_PROMPT_: Exactly reproduce the lines from the one holding "fussent enceintes d’un" through the end of the records, including both boundary lines but no pictures.

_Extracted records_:
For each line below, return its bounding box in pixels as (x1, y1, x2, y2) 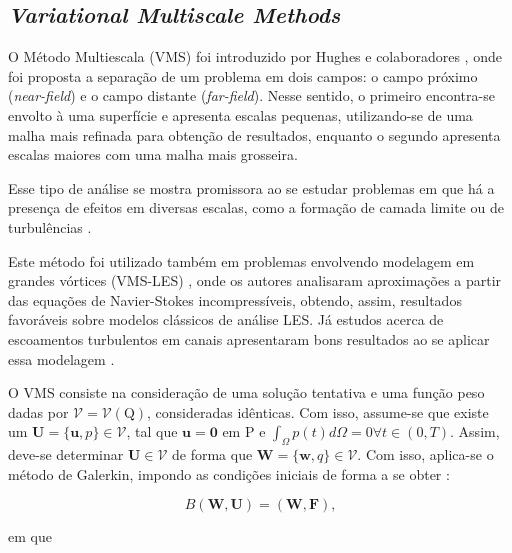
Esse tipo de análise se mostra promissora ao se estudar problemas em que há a (8, 177, 495, 198)
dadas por (8, 401, 69, 422)
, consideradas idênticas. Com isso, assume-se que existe (147, 401, 489, 422)
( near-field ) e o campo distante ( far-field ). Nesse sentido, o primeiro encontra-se (8, 85, 495, 106)
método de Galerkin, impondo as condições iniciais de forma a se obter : (8, 463, 450, 484)
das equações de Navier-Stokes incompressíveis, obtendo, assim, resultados (8, 289, 462, 310)
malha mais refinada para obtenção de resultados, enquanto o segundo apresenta (8, 124, 501, 145)
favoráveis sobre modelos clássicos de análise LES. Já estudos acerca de (8, 309, 444, 330)
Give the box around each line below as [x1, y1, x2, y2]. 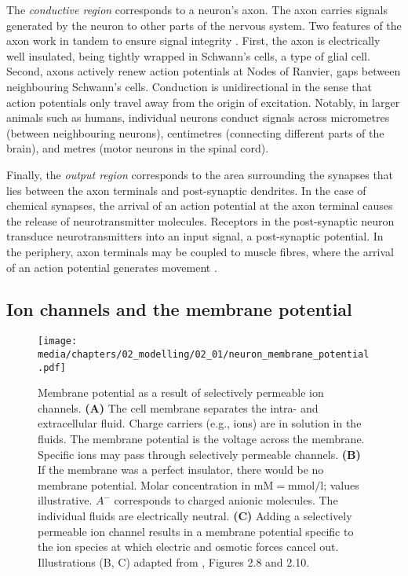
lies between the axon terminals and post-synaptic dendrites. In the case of [6, 182, 366, 198]
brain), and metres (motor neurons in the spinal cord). [6, 140, 269, 156]
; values [323, 476, 359, 493]
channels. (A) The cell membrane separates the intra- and [38, 399, 319, 416]
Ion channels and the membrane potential [6, 297, 352, 321]
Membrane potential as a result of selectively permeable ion [38, 384, 324, 401]
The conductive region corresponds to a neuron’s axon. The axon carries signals [6, 2, 388, 17]
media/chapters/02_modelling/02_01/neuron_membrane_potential [38, 348, 370, 360]
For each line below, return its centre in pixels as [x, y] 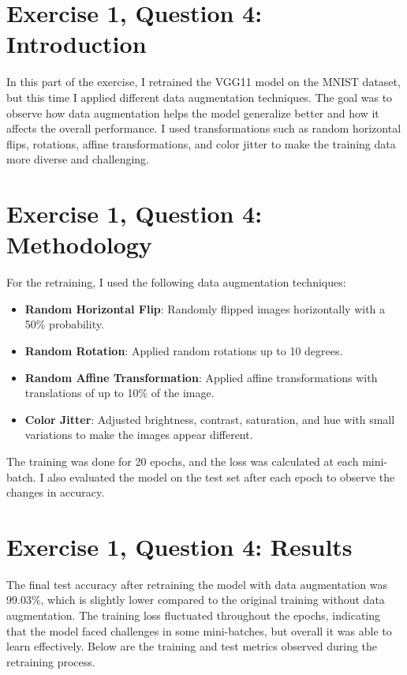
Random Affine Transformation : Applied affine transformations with [201, 377]
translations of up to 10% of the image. [119, 393]
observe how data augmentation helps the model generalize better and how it [193, 112]
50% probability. [64, 324]
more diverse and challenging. [78, 159]
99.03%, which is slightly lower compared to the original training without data [196, 600]
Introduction [77, 44]
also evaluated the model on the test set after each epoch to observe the [221, 476]
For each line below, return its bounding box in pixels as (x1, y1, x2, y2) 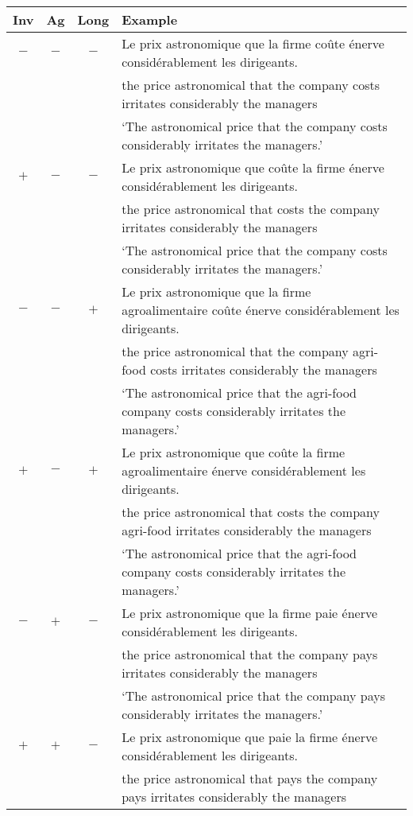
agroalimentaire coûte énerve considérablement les (122, 301, 399, 319)
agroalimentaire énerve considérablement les (122, 461, 366, 480)
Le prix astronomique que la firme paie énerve (122, 604, 378, 622)
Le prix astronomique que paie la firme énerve (122, 728, 378, 746)
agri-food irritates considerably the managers (122, 521, 372, 539)
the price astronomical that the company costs (122, 76, 380, 94)
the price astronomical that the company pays (122, 645, 378, 663)
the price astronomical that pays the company (122, 769, 378, 787)
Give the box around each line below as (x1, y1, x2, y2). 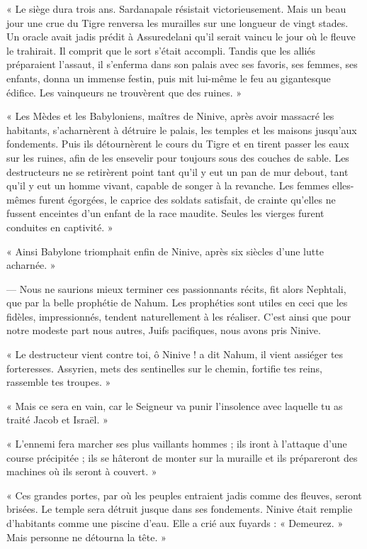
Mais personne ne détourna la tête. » (6, 529, 166, 544)
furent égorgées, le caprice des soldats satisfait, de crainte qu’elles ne (38, 192, 336, 206)
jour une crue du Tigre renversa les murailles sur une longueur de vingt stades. (6, 15, 349, 30)
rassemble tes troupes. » (6, 375, 111, 389)
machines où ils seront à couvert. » (6, 464, 157, 479)
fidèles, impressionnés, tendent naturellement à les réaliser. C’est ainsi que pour (6, 309, 351, 323)
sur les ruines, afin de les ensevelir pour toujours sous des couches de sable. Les (6, 150, 349, 165)
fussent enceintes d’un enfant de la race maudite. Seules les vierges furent (6, 206, 324, 221)
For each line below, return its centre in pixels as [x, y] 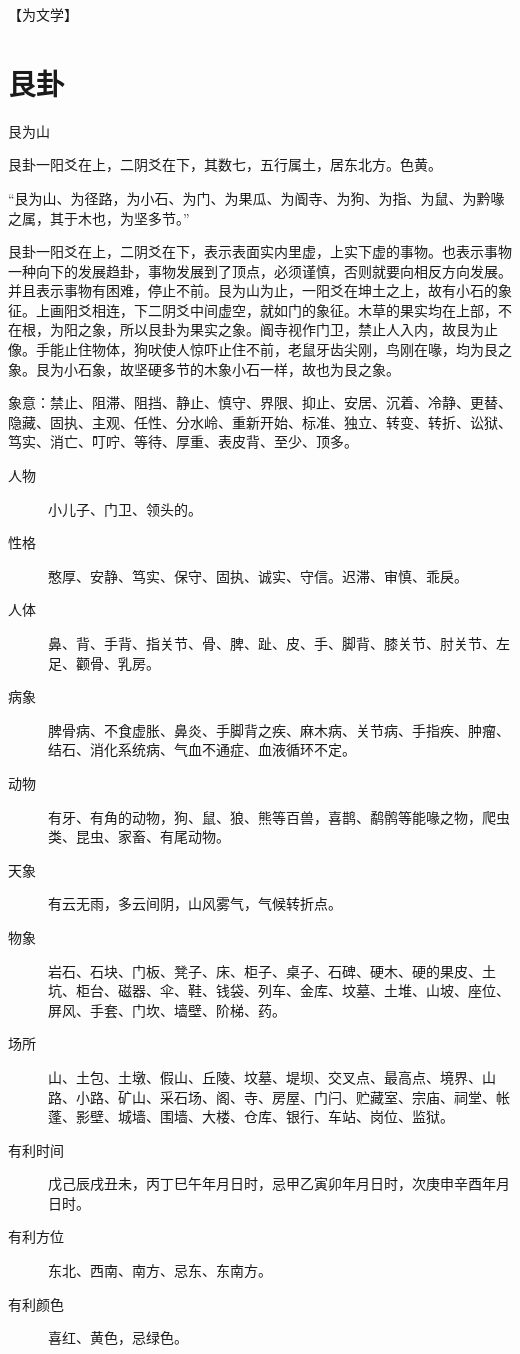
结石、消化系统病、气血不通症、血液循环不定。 [202, 749]
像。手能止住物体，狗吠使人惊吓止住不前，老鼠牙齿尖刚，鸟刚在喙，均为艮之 [260, 349]
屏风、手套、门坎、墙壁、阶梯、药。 [167, 1009]
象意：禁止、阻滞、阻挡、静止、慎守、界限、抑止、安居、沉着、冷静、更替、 [260, 402]
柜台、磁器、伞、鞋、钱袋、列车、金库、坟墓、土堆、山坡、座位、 [292, 990]
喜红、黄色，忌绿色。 [118, 1337]
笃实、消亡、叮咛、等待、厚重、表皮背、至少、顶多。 [183, 441]
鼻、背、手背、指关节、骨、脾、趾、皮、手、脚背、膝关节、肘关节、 [272, 643]
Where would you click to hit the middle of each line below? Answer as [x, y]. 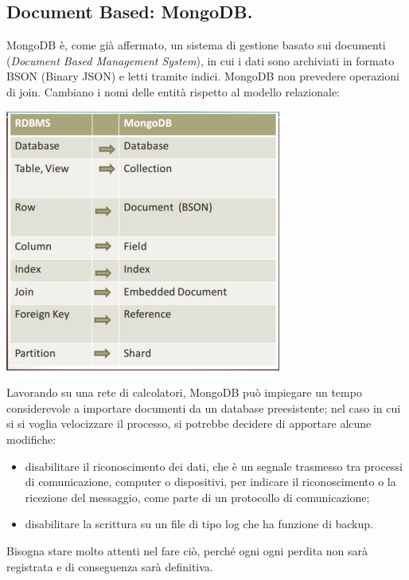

_PROBLEM SOLUTION_:
fussent enceintes d’un enfant de la race maudite. Seules les vierges furent (6, 206, 324, 221)
For each line below, return its centre in pixels as [x, y] 
结石、消化系统病、气血不通症、血液循环不定。 [202, 749]
像。手能止住物体，狗吠使人惊吓止住不前，老鼠牙齿尖刚，鸟刚在喙，均为艮之 [260, 349]
屏风、手套、门坎、墙壁、阶梯、药。 [167, 1009]
象意：禁止、阻滞、阻挡、静止、慎守、界限、抑止、安居、沉着、冷静、更替、 [260, 402]
柜台、磁器、伞、鞋、钱袋、列车、金库、坟墓、土堆、山坡、座位、 [292, 990]
喜红、黄色，忌绿色。 [118, 1337]
笃实、消亡、叮咛、等待、厚重、表皮背、至少、顶多。 [183, 441]
鼻、背、手背、指关节、骨、脾、趾、皮、手、脚背、膝关节、肘关节、 [272, 643]
Where would you click to hit the middle of each line below? Answer as [x, y]. 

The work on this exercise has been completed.